- **Your instructions**
Which of the lines below holds the string "seguir"? Copy every line that does.

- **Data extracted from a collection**
● ● ●

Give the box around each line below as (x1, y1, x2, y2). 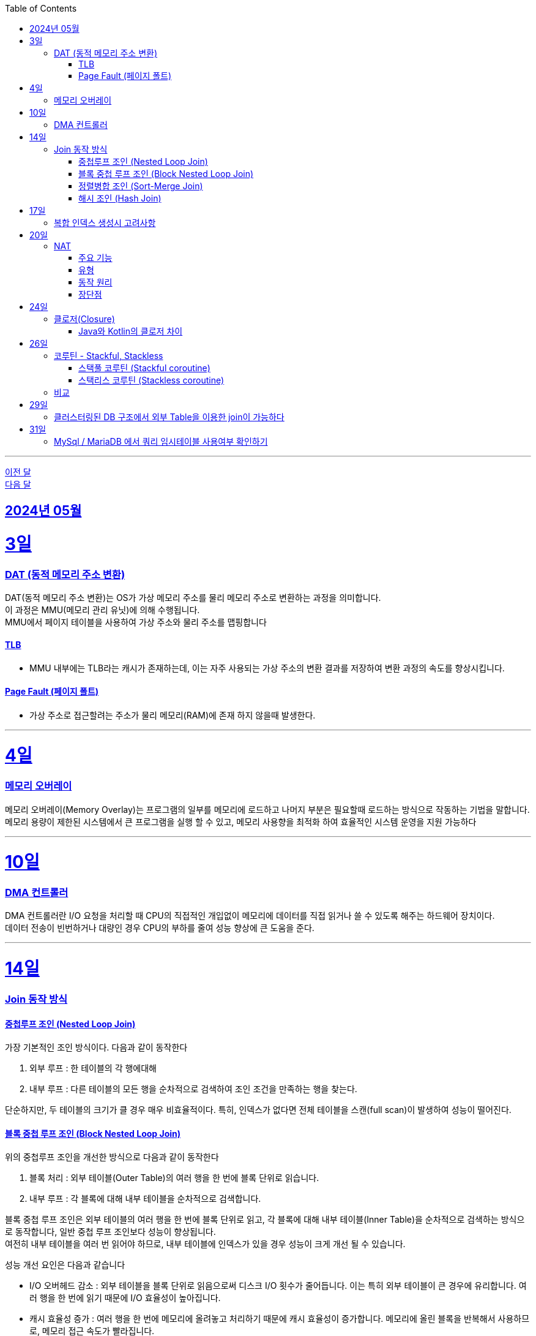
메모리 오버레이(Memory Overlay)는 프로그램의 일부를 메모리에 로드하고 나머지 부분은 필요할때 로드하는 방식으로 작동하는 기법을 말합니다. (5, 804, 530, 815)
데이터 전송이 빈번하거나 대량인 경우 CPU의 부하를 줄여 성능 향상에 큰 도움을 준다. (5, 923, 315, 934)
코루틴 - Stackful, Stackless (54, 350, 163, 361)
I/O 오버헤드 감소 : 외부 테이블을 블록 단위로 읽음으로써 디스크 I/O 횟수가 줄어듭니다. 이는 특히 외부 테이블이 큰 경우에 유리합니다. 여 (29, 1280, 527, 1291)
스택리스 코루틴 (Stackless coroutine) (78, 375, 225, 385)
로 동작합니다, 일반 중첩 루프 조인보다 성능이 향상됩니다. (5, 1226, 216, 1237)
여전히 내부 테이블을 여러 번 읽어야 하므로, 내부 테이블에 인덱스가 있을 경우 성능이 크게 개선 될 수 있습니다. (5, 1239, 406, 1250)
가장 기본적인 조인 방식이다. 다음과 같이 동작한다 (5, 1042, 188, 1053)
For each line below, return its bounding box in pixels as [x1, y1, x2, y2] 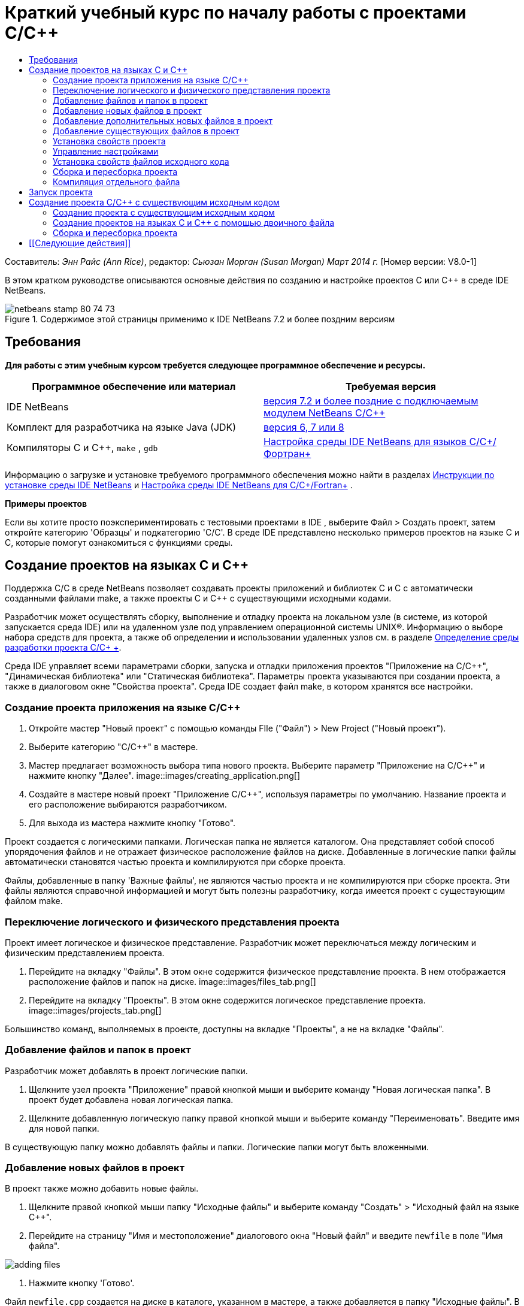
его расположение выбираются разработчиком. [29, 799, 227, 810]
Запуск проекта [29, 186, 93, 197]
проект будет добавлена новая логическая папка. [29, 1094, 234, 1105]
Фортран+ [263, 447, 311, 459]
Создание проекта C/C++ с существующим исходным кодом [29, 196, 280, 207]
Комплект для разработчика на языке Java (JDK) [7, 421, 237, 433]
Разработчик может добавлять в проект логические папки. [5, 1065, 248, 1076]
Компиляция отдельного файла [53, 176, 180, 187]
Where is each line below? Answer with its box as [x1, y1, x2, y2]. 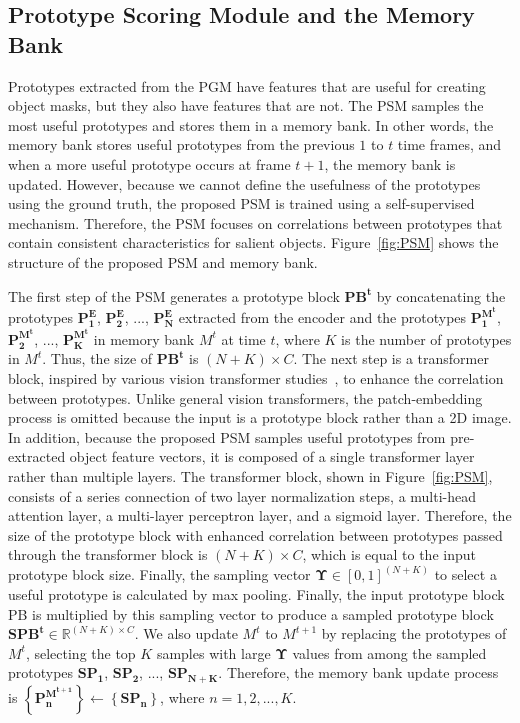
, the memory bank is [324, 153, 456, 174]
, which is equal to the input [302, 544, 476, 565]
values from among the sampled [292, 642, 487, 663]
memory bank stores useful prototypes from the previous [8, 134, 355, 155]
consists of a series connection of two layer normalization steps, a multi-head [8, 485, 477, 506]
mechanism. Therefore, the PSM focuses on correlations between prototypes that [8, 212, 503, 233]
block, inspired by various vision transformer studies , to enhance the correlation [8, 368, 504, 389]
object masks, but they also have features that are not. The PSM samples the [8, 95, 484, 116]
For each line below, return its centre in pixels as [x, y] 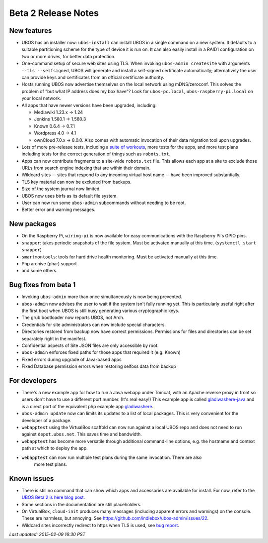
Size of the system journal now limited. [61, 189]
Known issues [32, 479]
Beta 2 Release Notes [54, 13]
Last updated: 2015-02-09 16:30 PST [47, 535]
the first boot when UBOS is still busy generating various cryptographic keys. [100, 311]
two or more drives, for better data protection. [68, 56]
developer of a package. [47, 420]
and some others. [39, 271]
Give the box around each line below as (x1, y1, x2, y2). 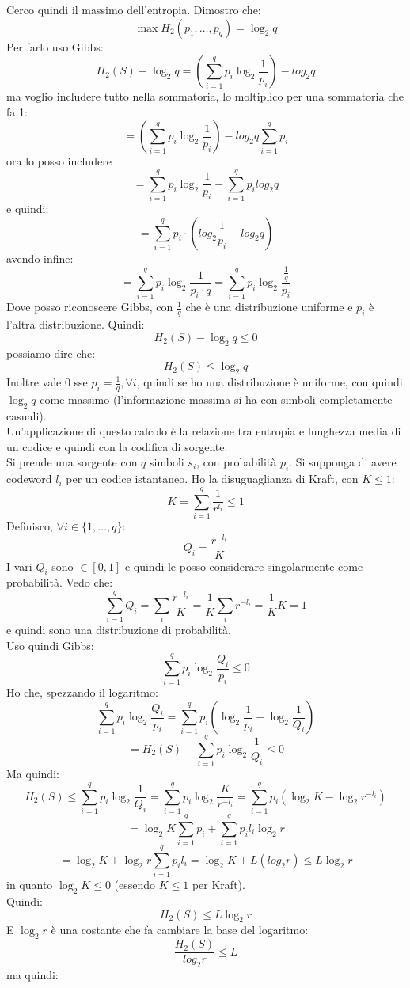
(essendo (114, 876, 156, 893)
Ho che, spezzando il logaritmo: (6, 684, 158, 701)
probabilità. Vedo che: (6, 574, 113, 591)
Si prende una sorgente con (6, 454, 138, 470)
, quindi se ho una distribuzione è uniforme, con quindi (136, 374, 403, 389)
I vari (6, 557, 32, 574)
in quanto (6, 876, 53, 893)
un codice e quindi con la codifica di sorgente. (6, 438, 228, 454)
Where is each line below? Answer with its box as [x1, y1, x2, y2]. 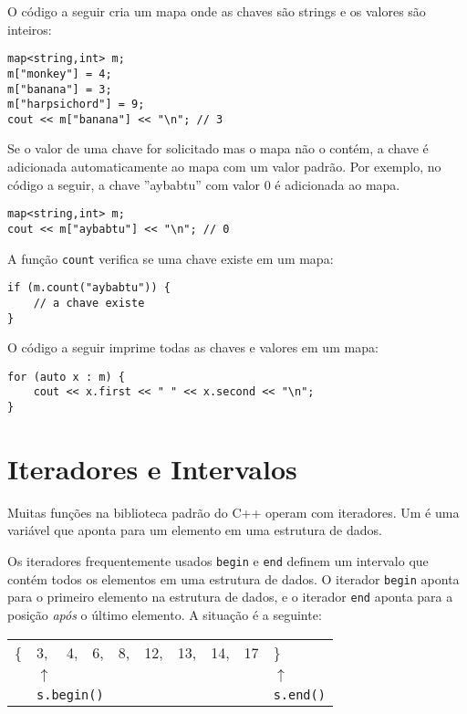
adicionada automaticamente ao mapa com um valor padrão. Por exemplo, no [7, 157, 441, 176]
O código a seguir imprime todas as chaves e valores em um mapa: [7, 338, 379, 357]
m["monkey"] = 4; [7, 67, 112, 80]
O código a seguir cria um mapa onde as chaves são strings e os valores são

● ● ●

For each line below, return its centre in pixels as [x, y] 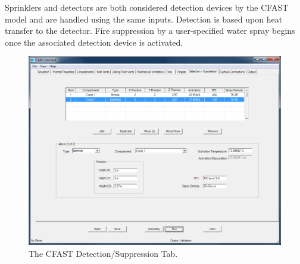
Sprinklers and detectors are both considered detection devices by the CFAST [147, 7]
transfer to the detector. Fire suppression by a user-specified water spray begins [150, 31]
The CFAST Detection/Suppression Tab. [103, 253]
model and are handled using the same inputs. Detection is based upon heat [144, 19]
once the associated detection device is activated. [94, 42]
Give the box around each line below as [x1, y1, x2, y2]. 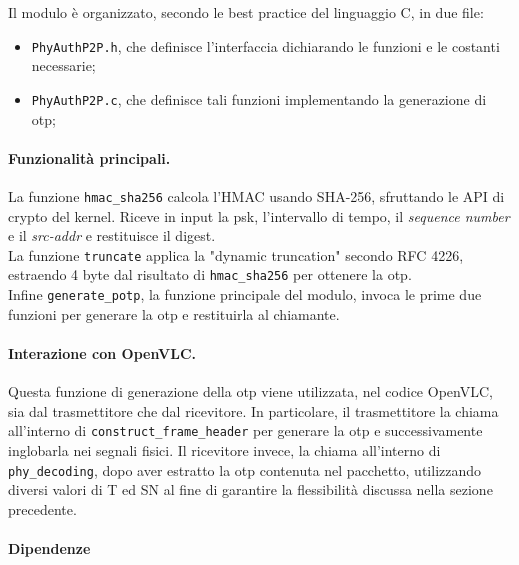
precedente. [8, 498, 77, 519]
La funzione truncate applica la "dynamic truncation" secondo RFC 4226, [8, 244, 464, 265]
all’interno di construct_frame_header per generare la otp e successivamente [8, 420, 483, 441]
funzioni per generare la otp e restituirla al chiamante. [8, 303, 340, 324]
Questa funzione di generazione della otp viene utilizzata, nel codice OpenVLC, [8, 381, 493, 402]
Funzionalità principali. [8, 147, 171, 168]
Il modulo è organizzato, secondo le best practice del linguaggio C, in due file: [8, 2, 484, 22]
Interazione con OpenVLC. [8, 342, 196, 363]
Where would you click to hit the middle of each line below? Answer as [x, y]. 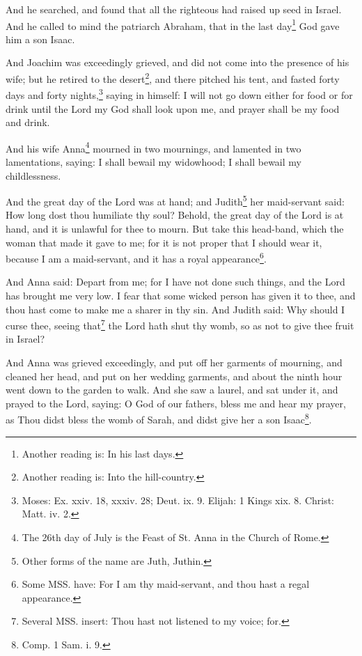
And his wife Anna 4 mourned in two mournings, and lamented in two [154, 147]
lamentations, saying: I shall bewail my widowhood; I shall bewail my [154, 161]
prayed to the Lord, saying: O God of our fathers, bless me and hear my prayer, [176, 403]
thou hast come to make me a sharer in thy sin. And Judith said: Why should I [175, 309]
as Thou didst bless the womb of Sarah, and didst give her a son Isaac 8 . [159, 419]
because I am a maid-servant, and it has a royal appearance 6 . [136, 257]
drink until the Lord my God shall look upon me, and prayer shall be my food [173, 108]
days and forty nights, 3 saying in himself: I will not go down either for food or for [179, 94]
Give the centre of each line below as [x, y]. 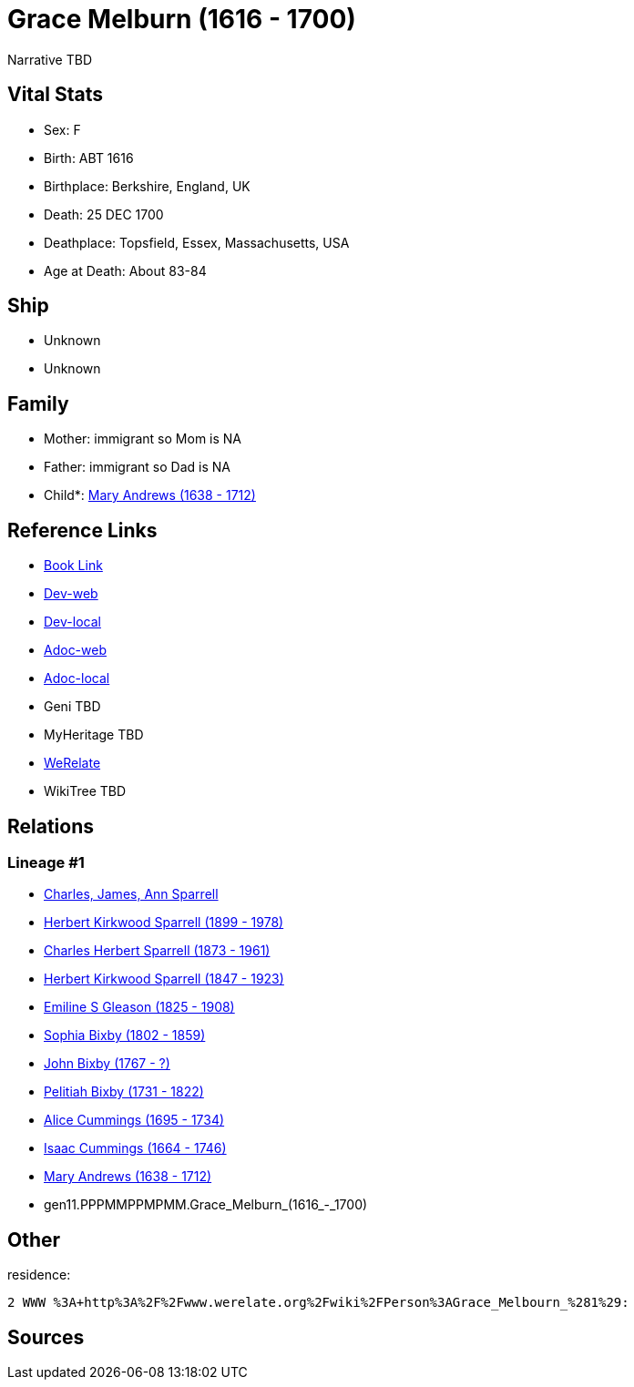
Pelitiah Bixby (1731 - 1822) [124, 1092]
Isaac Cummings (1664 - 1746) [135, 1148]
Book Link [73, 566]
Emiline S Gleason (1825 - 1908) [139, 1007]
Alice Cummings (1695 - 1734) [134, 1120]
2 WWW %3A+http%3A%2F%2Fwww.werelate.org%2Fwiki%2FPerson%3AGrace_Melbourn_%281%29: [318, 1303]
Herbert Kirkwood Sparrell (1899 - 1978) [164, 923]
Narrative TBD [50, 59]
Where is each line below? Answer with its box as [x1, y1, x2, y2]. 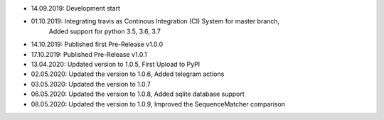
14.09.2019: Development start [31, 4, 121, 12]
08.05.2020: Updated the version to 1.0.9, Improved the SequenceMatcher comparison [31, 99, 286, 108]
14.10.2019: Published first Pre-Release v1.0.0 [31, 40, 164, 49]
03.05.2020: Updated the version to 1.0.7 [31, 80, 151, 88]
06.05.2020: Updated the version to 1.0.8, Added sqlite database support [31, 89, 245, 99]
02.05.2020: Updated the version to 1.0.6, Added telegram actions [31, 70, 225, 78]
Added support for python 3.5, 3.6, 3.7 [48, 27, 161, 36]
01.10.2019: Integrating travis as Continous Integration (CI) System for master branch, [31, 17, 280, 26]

● ● ●

- **Solution to the exercise**
O código a seguir imprime todas as chaves e valores em um mapa: [7, 338, 379, 357]
O código a seguir cria um mapa onde as chaves são strings e os valores são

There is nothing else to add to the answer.